- _WHAT YOU WILL DO_:
Could you retype the material, starting at its first line and ending with the line holding "nouveau appeler cette", and keep the pictures out?

Segment Start: TASK MATERIAL

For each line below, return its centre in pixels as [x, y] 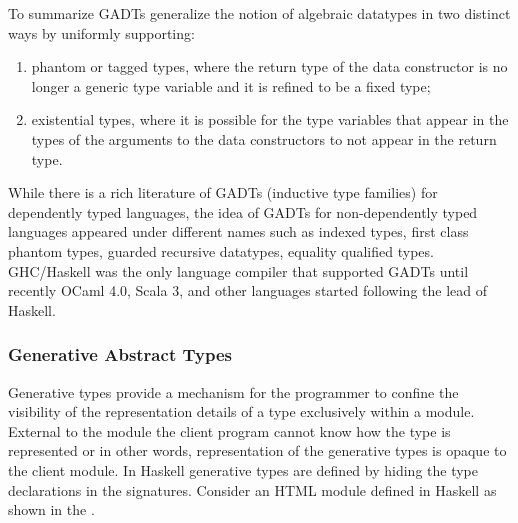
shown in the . [51, 509]
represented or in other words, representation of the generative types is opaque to [257, 450]
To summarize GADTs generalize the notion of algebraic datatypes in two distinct [259, 13]
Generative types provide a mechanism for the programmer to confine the [233, 391]
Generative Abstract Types [120, 354]
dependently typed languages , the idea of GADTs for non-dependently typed [243, 211]
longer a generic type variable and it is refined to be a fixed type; [231, 85]
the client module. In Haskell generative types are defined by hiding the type [243, 469]
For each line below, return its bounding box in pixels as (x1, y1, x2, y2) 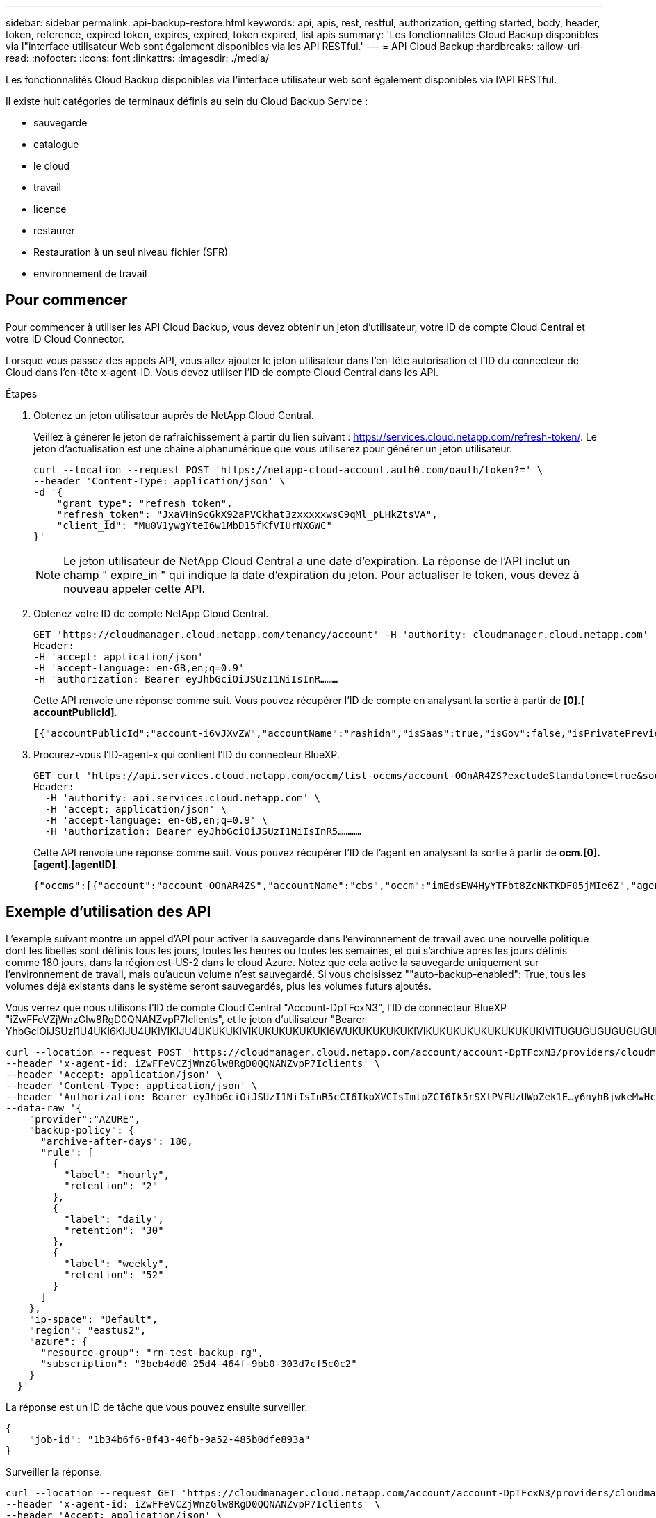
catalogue (33, 138, 79, 150)
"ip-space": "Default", (28, 1313, 158, 1325)
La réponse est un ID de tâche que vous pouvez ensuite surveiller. (6, 1401, 308, 1413)
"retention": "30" (64, 1224, 164, 1236)
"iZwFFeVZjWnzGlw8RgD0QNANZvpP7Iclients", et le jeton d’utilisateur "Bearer (6, 1013, 366, 1025)
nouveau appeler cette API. (63, 581, 206, 596)
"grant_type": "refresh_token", (56, 497, 233, 509)
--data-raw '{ (6, 1102, 82, 1113)
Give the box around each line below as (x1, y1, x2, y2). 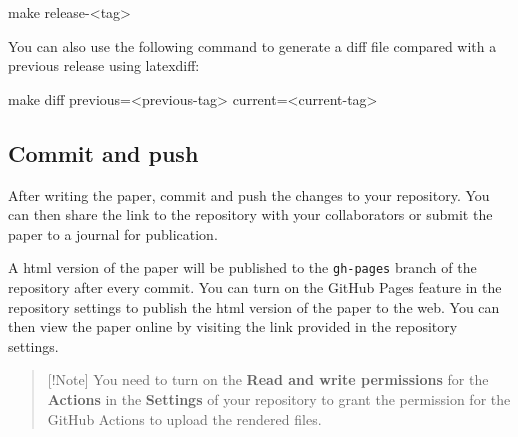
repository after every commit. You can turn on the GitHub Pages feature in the (8, 277, 502, 298)
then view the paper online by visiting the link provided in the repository (8, 316, 458, 337)
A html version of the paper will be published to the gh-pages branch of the (8, 257, 477, 278)
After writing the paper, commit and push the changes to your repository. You (8, 184, 490, 205)
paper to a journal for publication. (8, 223, 218, 244)
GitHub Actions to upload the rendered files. (47, 408, 322, 429)
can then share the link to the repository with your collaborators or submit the (8, 204, 493, 225)
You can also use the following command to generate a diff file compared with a (8, 35, 497, 56)
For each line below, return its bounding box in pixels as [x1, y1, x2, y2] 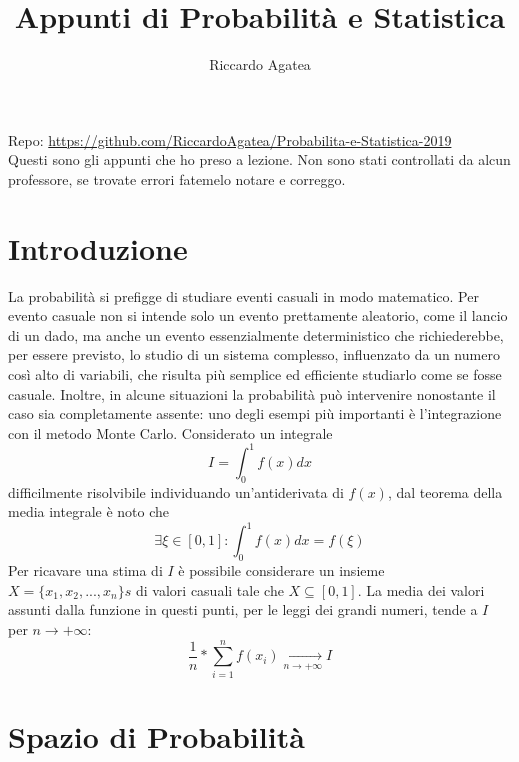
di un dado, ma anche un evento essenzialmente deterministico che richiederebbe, [8, 324, 504, 345]
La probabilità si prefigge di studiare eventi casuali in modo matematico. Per [8, 285, 479, 306]
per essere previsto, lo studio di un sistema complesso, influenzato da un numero [8, 344, 500, 365]
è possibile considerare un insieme [178, 560, 385, 581]
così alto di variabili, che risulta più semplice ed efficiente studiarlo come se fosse [8, 364, 502, 384]
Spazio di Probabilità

Segment End: TASK MATERIAL

- _ANSWER BOX_:
For each line below, return its centre in pixels as [x, y] 
shown in the . [51, 509]
represented or in other words, representation of the generative types is opaque to [257, 450]
To summarize GADTs generalize the notion of algebraic datatypes in two distinct [259, 13]
Generative types provide a mechanism for the programmer to confine the [233, 391]
Generative Abstract Types [120, 354]
dependently typed languages , the idea of GADTs for non-dependently typed [243, 211]
longer a generic type variable and it is refined to be a fixed type; [231, 85]
the client module. In Haskell generative types are defined by hiding the type [243, 469]
For each line below, return its bounding box in pixels as (x1, y1, x2, y2) 
catalogue (33, 138, 79, 150)
"ip-space": "Default", (28, 1313, 158, 1325)
La réponse est un ID de tâche que vous pouvez ensuite surveiller. (6, 1401, 308, 1413)
"retention": "30" (64, 1224, 164, 1236)
"iZwFFeVZjWnzGlw8RgD0QNANZvpP7Iclients", et le jeton d’utilisateur "Bearer (6, 1013, 366, 1025)
nouveau appeler cette API. (63, 581, 206, 596)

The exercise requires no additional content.